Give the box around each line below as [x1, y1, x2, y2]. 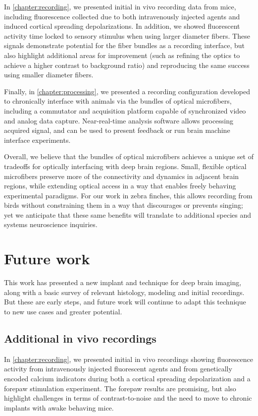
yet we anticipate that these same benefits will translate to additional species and [4, 209, 252, 220]
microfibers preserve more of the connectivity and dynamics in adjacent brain [4, 171, 239, 181]
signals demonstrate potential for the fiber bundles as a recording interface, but [4, 40, 245, 51]
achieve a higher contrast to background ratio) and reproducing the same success [4, 59, 250, 70]
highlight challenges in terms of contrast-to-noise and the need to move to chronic [4, 393, 252, 403]
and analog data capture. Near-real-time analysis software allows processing [4, 115, 234, 125]
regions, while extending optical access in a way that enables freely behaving [4, 180, 236, 191]
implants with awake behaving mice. [4, 402, 114, 413]
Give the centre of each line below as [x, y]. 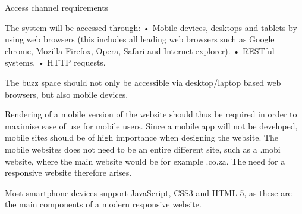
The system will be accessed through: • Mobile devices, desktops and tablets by [151, 27]
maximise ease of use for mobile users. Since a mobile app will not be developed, [151, 125]
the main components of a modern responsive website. [103, 204]
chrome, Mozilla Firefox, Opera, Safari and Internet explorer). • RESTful [140, 50]
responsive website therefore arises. [68, 173]
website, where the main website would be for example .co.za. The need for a [145, 161]
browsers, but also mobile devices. [67, 94]
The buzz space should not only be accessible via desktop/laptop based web [143, 82]
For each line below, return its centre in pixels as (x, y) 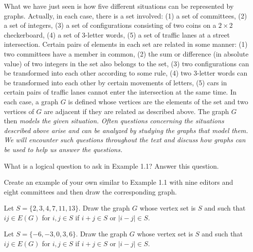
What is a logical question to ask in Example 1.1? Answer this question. (111, 165)
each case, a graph (31, 101)
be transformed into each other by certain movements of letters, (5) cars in (116, 82)
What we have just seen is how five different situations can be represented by (119, 6)
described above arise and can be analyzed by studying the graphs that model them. (126, 130)
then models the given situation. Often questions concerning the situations (114, 121)
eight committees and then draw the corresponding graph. (90, 191)
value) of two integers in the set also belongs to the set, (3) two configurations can (126, 63)
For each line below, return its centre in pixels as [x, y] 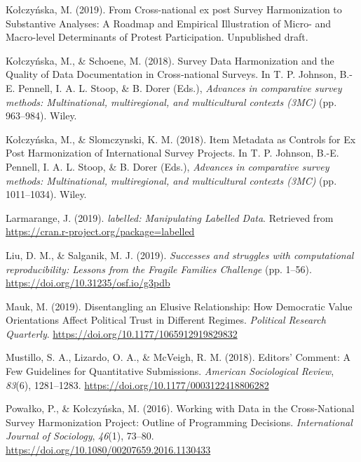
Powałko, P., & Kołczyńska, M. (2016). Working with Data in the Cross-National [180, 408]
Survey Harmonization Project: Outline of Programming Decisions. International [179, 422]
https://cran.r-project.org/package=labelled [100, 231]
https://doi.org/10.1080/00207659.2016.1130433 [108, 450]
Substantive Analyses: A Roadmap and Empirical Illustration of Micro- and [169, 23]
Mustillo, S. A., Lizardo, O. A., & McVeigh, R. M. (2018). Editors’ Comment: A [178, 357]
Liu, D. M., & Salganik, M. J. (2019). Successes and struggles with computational [180, 255]
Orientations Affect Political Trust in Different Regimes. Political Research [166, 320]
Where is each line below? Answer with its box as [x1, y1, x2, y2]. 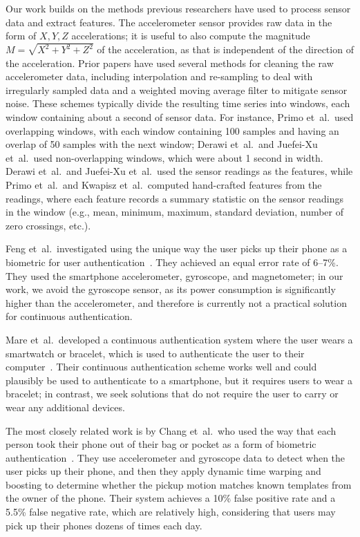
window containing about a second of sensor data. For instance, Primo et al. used [6, 110, 354, 124]
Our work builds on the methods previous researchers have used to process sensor [6, 1, 351, 15]
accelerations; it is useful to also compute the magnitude [71, 28, 310, 43]
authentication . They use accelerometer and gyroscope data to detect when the [6, 450, 345, 464]
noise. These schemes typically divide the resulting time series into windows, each [6, 96, 350, 111]
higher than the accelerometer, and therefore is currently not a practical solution [6, 295, 347, 310]
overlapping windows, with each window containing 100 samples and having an [6, 123, 339, 138]
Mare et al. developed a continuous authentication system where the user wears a [6, 332, 353, 346]
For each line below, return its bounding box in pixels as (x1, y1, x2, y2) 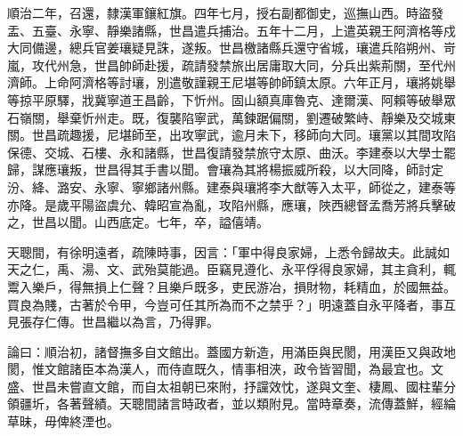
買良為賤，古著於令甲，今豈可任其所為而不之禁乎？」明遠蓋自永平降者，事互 (7, 295, 456, 313)
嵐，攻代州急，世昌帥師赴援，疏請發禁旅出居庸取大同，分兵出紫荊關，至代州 (7, 55, 456, 74)
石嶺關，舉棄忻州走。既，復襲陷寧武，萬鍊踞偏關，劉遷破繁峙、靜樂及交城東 (7, 108, 456, 126)
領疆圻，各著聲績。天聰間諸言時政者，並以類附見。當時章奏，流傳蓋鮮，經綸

+++

» What to do:
Pictures are to be left out; the rest of the listing should be printed exactly.

» Response below:
Give the box around each line below as [x1, y1, x2, y2]. 
yet we anticipate that these same benefits will translate to additional species and [4, 209, 252, 220]
microfibers preserve more of the connectivity and dynamics in adjacent brain [4, 171, 239, 181]
signals demonstrate potential for the fiber bundles as a recording interface, but [4, 40, 245, 51]
achieve a higher contrast to background ratio) and reproducing the same success [4, 59, 250, 70]
highlight challenges in terms of contrast-to-noise and the need to move to chronic [4, 393, 252, 403]
and analog data capture. Near-real-time analysis software allows processing [4, 115, 234, 125]
regions, while extending optical access in a way that enables freely behaving [4, 180, 236, 191]
implants with awake behaving mice. [4, 402, 114, 413]
Give the centre of each line below as [x, y]. 
The system will be accessed through: • Mobile devices, desktops and tablets by [151, 27]
maximise ease of use for mobile users. Since a mobile app will not be developed, [151, 125]
the main components of a modern responsive website. [103, 204]
chrome, Mozilla Firefox, Opera, Safari and Internet explorer). • RESTful [140, 50]
responsive website therefore arises. [68, 173]
website, where the main website would be for example .co.za. The need for a [145, 161]
browsers, but also mobile devices. [67, 94]
The buzz space should not only be accessible via desktop/laptop based web [143, 82]
For each line below, return its centre in pixels as (x, y) 
What is a logical question to ask in Example 1.1? Answer this question. (111, 165)
each case, a graph (31, 101)
be transformed into each other by certain movements of letters, (5) cars in (116, 82)
What we have just seen is how five different situations can be represented by (119, 6)
described above arise and can be analyzed by studying the graphs that model them. (126, 130)
then models the given situation. Often questions concerning the situations (114, 121)
eight committees and then draw the corresponding graph. (90, 191)
value) of two integers in the set also belongs to the set, (3) two configurations can (126, 63)
For each line below, return its centre in pixels as [x, y] 
Powałko, P., & Kołczyńska, M. (2016). Working with Data in the Cross-National [180, 408]
Survey Harmonization Project: Outline of Programming Decisions. International [179, 422]
https://cran.r-project.org/package=labelled [100, 231]
https://doi.org/10.1080/00207659.2016.1130433 [108, 450]
Substantive Analyses: A Roadmap and Empirical Illustration of Micro- and [169, 23]
Mustillo, S. A., Lizardo, O. A., & McVeigh, R. M. (2018). Editors’ Comment: A [178, 357]
Liu, D. M., & Salganik, M. J. (2019). Successes and struggles with computational [180, 255]
Orientations Affect Political Trust in Different Regimes. Political Research [166, 320]
Where is each line below? Answer with its box as [x1, y1, x2, y2]. 
window containing about a second of sensor data. For instance, Primo et al. used [6, 110, 354, 124]
Our work builds on the methods previous researchers have used to process sensor [6, 1, 351, 15]
accelerations; it is useful to also compute the magnitude [71, 28, 310, 43]
authentication . They use accelerometer and gyroscope data to detect when the [6, 450, 345, 464]
noise. These schemes typically divide the resulting time series into windows, each [6, 96, 350, 111]
higher than the accelerometer, and therefore is currently not a practical solution [6, 295, 347, 310]
overlapping windows, with each window containing 100 samples and having an [6, 123, 339, 138]
Mare et al. developed a continuous authentication system where the user wears a [6, 332, 353, 346]
For each line below, return its bounding box in pixels as (x1, y1, x2, y2) 
買良為賤，古著於令甲，今豈可任其所為而不之禁乎？」明遠蓋自永平降者，事互 (7, 295, 456, 313)
嵐，攻代州急，世昌帥師赴援，疏請發禁旅出居庸取大同，分兵出紫荊關，至代州 (7, 55, 456, 74)
石嶺關，舉棄忻州走。既，復襲陷寧武，萬鍊踞偏關，劉遷破繁峙、靜樂及交城東 (7, 108, 456, 126)
領疆圻，各著聲績。天聰間諸言時政者，並以類附見。當時章奏，流傳蓋鮮，經綸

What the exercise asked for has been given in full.